In here I do NOT speak much about the how to's. There are many types of windsurfing and many levels. A real newbie MUST get accustomed to the equipment and the location. Here we have newbies, intermediate and advanced or pro as I call them. Newbies start with rigging, getting to the water and uphauling. Slowly one learns about turning called tacking and gybing/jibing. After that one starts working with the harness and going faster called planing. This causes catapaults which forces one to learn foot straps. After that it is high speed tacking and gybing plus any other high speed activity like bump n jump with or without "tricks". Remember the faster you go, the more the risk of injury and damage to equipment. If you try to hold on boom no matter what, these risks are reduced somewhat. Please use common sense at all times. Equipment failure when one is far from shore when no-one is around is NOT fun either. In other words, be careful about windsurfing alone. Do NOT depend on marine help cuz they may be far away !! Play it safe and it is really fun.
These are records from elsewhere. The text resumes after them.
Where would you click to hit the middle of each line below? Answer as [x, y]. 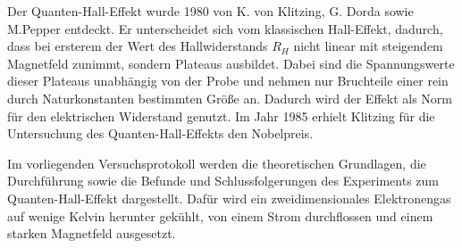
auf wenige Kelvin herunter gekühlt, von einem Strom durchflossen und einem [220, 215]
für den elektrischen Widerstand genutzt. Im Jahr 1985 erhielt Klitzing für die [221, 116]
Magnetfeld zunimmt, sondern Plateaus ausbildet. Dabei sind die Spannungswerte [231, 63]
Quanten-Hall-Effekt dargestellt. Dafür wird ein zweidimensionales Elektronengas [229, 198]
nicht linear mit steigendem [368, 46]
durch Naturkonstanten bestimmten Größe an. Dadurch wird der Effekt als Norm [230, 98]
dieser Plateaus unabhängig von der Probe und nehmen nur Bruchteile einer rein [228, 81]
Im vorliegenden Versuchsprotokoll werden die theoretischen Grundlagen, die [217, 163]

I hope one day it becomes as popular as it was in the seventies !! That is why I always push the FUN factor. I do NOT need to go fast to have fun, but i am NOT advanced nor pro. Even those folks do things like windskate ie windsurf on land where less wind is required ... I am actually starting to consider this as well since the season between my summer and winter windsurfing seems long this year !! HAVE FUN !!

just found this @ which suggests first longboard, big short board and small shortboard.
and a similar spin - added later:

(Volume in Liters.)




i put the 160 liter entree for 220 pound early planing short board :-)

and here's another fellow who raves about long boards for beginners :

and another spin on starting windsurfing - in less windy areas - that seems to be my way of thinking

"The Kona is a modern LONGBOARD, one of the few built these days (all of them built by the same factory anyway, even the different brands). I am myself a fan of longboards, but you need to know that it is not the prevailing “type” of windsurf most people do . A longboard is a very nice board for light winds, when you want to sail around, go upwind like a sailboat, etc. and can be a good option for learning.
They are very fast in “non planning” conditions but a short board (without dagger-board) will be faster and more fun once you get a handle of the harness and sail in higher winds (over 15 mph).

Consider these option:. You can get an older longboard, like a used Mistral’s Equipe, One design, Pan Am or a Fanatic Ultra Cat (all from early 90’s) for a fraction of the cost of the Kona (say less than $200), and for many things it will likely be as good or even better than the Kona. Note that I am not saying ANY old board, but these models that I am giving you. They were the last longboards to be manufactured, they were at the top of technology when changes in racing rules phased them out (courses went from triangular to slalom), and carbon fiber was not as expensive as today.
With the money you save, buy a new or used “shorter” board, like a Bic Techno 2, a Starboard Go or any board newer than 2000 between 150-180 liters (assuming you weigh less than 200 lbs).
Then in light wind days you can use the long board, if it gets windier you have the short(er) one.
This is just a suggestion, I am sure the Kona is a nice board, it is just that I suspect you will want something else once you get addicted, but I guess you can wait until that happens.
The windiest it gets where you live, the less inclined you should be to buy the Kona. But if windy days are really the exceptions, go for it.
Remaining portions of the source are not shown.